Discharge of a jury because of jury tampering - Section 46 CJA 2003

Prosecutors must submit any intention to make an application to the Director of Legal Services, following agreement from the relevant Chief Crown Prosecutor/Head of Division.

This section applies where a judge is minded to discharge a jury during a trial on indictment because jury tampering appears to have taken place (Section 46(1) CJA 2003). He must inform the parties of the grounds on which he is so minded and allow them an opportunity to make representations (Section 46(2) CJA 2003).

In the case ofMcManaman [2016] 1 WLR 1096, the Court of Appeal stressed the importance of the judge acting as soon as he had sufficient material to form a conclusion that there had been tampering, rather than wait for the conclusion of the police inquiry. The Court also stressed that there was no need for there to be a proven link between the tampering and the accused, especially as tampering was often likely to have been undertaken by a third party.

The Court observed that any investigation into an allegation of jury tampering must be conducted with the highest priority and urgency and under the close supervision of a senior officer of police who must personally provide regular reports to the judge as the investigation progresses.

If the judge decides to discharge the jury and is satisfied that jury tampering has taken place, the options available to them are set out in Sections 46(3), (4) and (5) CJA 2003. They are:

  • To continue the trial without a jury if to do so would be fair to the defendant or defendants; or
  • If it is necessary in the interests of justice, to terminate the trial.

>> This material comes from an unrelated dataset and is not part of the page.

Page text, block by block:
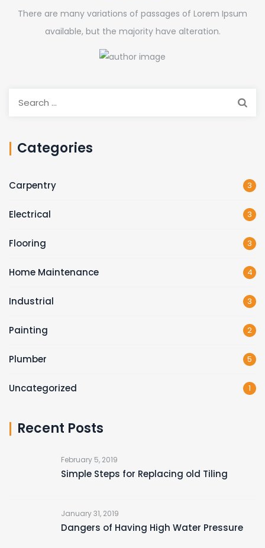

If the judge terminates the trial under Section 46(4) CJA 2003 they may make an order that any new trial must be conducted without a jury if they are satisfied that the conditions in Section 44 are likely to be fulfilled.

If the jury is discharged and no order is made about the conduct of any new trial, the prosecution may apply for a non-jury trial under Section 44 CJA 2003 at a preparatory hearing, prior to the commencement of the new trial (Section 46(7) CJA 2003). It may well be that a preparatory hearing will be required in any event before a new trial. If not, a preparatory hearing can be requested for the purpose of determining an application to which Section 45 CJA 2003 applies.

An order from which an appeal lies will not take effect until after the expiry of the period for bringing an appeal or, if an appeal is brought, before the appeal is finally disposed of or abandoned (Section 47(3) CJA 2003).

A judge, who orders the discharge of the jury mid-trial, should in most cases also order that they continue with the trial without a jury. The fact that they have been invited to consider material covered by public interest immunity principles during the trial, or the application, should not normally lead to their disqualification R v T (R v H, R v C, R v B) [2009] EWCA Crim 1035.

Right of appeal

An appeal by either the prosecution or the defence against the trial judge's decision to continue the trial sitting alone without a jury or against an order that any new trial must be conducted without a jury lies to the Court of Appeal with the leave of the judge or the Court of Appeal (Sections 47(1) and (2) CJA 2003).

Any prosecution appeal must be authorised by the Director of Legal Services as detailed above.

Court procedure for a non-jury trial

Where a trial is conducted without a jury, the trial will proceed in the usual way and the Court has all the powers, authorities and jurisdiction it would have had if there had been a jury, as well as the power to determine any questions and to make any finding which would be required to be determined or made by a jury (Section 48(3) CJA 2003).

If a defendant is convicted by a court sitting without a jury, the court must give a judgment stating the reasons for the conviction at, or as soon as reasonably practicable after, conviction (Section 48(5) CJA 2003).

No application can be made where a jury sits under Section 4A of the Criminal Procedure (Insanity) Act 1964, to determine whether a Defendant did the act(s) or omission(s) charged against him as the offence (Section 48(6) CJA 2003).